* **WORK ORDER**: A single number is the answer here: how many lines below include "claims"?

* **EXERCISE MATERIALS**:

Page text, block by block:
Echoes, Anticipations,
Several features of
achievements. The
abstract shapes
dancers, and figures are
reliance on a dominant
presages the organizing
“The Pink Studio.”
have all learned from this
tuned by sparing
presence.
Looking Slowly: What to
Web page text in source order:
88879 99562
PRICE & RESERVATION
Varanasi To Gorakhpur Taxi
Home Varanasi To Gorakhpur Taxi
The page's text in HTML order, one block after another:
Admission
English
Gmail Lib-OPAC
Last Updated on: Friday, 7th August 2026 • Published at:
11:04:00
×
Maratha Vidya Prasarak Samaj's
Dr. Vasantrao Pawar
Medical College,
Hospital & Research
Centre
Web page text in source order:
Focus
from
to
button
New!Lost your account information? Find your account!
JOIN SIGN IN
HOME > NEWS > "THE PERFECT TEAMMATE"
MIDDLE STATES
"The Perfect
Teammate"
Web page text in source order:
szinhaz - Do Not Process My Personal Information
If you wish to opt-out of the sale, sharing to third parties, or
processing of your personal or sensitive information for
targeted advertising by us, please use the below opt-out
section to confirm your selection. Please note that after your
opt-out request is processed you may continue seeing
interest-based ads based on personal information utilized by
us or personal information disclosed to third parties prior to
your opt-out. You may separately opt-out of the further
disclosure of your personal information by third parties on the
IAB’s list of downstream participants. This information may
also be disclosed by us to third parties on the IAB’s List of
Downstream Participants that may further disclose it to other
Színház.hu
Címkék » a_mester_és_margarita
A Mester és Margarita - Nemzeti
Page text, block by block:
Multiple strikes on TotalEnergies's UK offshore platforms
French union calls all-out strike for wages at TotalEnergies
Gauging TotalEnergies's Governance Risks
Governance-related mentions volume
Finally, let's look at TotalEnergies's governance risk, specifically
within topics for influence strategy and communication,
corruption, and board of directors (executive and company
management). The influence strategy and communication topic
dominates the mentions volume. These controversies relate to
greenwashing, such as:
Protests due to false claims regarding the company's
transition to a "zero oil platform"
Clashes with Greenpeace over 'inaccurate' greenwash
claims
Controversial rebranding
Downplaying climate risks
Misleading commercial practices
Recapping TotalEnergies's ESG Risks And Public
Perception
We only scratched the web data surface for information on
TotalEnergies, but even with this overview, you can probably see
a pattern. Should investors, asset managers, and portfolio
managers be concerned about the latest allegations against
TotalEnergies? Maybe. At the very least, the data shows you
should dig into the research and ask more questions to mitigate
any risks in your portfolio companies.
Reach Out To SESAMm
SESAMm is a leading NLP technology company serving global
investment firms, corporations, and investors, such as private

* **REPLY**: 2